▸ Task instructions:
Your answer should be the records, copied exactly, with the pictures removed.

▸ Material for the task:

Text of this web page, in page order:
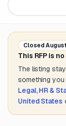
Closed
This RFP is
The listing
something
Legal, HR &
United States
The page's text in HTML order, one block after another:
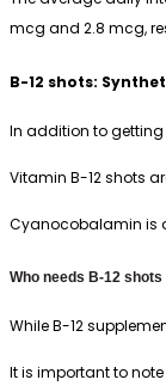
mcg and 2.8 mcg,
B-12 shots:
In addition to getting
Vitamin B-12 shots
Cyanocobalamin is
Who needs B-12 shots
While B-12
It is important to
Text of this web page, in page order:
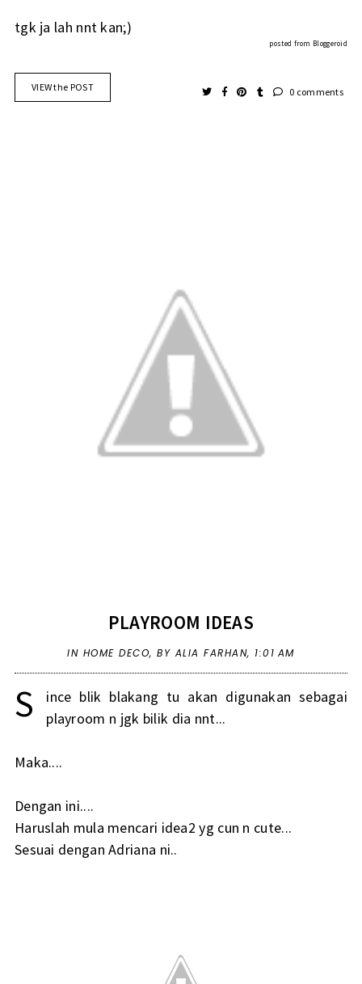
tgk ja lah nnt kan;)
posted from Bloggeroid
VIEW the POST 0 comments
PLAYROOM IDEAS
IN HOME DECO,BY ALIA FARHAN, 1:01 AM
S
ince blik blakang tu akan digunakan sebagai
playroom n jgk bilik dia nnt...
Maka....
Dengan ini....
Haruslah mula mencari idea2 yg cun n cute...
Sesuai dengan Adriana ni..
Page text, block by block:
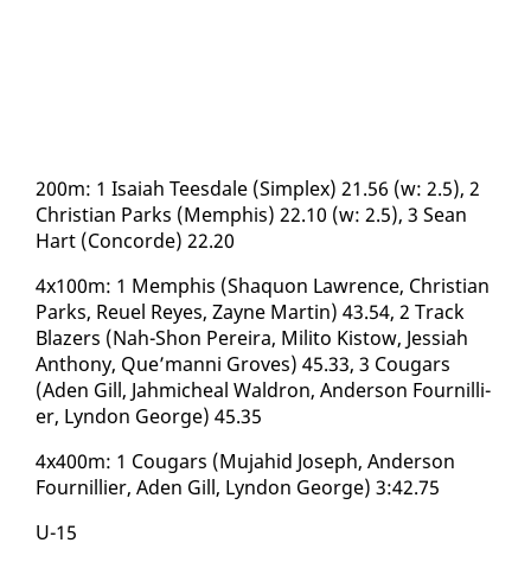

▸ Answer to the exercise:
Text of this web page, in page order:
Closed
This RFP is
The listing
something
Legal, HR &
United States
The page's text in HTML order, one block after another:
mcg and 2.8 mcg,
B-12 shots:
In addition to getting
Vitamin B-12 shots
Cyanocobalamin is
Who needs B-12 shots
While B-12
It is important to
Text of this web page, in page order:
tgk ja lah nnt kan;)
posted from Bloggeroid
VIEW the POST 0 comments
PLAYROOM IDEAS
IN HOME DECO,BY ALIA FARHAN, 1:01 AM
S
ince blik blakang tu akan digunakan sebagai
playroom n jgk bilik dia nnt...
Maka....
Dengan ini....
Haruslah mula mencari idea2 yg cun n cute...
Sesuai dengan Adriana ni..
Page text, block by block:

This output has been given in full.